The left side of the equation is a product of two binomials. We can expand it using the FOIL method (First, Outer, Inner, Last).

**First:**(x) * (x) = x^2**Outer:**(x) * (-1) = -x**Inner:**(4) * (x) = 4x**Last:**(4) * (-1) = -4

Combining these terms, we get:
(x+4)(x-1) = x^2 - x + 4x - 4 = **x^2 + 3x - 4**

### Step 2: Rewriting the Equation

Now our equation becomes:
**x^2 + 3x - 4 = -x^2 + 3x + 4**

### Step 3: Bringing All Terms to One Side

To solve for x, we need to bring all terms to one side of the equation. We can do this by adding x^2, subtracting 3x, and subtracting 4 from both sides.

**2x^2 - 8 = 0**

### Step 4: Solving for x

The resulting equation is a quadratic equation.

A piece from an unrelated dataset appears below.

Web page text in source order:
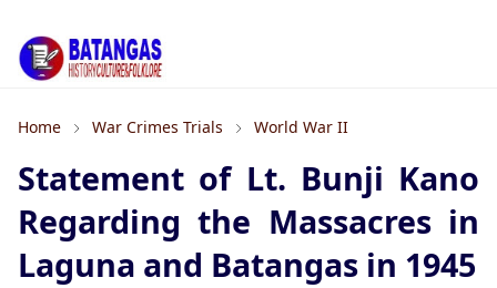
Home War Crimes Trials World War II
Statement of Lt. Bunji Kano
Regarding the Massacres in
Laguna and Batangas in 1945

We can solve it by factoring or using the quadratic formula.

**Factoring:**

- 2x^2 - 8 = 0
- 2(x^2 - 4) = 0
- 2(x+2)(x-2) = 0
- Therefore, x = -2 or x = 2

**Quadratic Formula:**

- For the equation ax^2 + bx + c = 0, the quadratic formula is: x = (-b ± √(b^2 - 4ac)) / 2a
- In our equation, a = 2, b = 0, and c = -8. Substituting these values into the quadratic formula, we get: x = (0 ± √(0^2 - 4 * 2 * -8)) / (2 * 2)
- x = (± √64) / 4
- x = (± 8) / 4
- Therefore, x = 2 or x = -2

### Conclusion

Therefore, the solutions to the equation (x+4)(x-1) = -x^2 + 3x + 4 are **x = 2** and **x = -2**.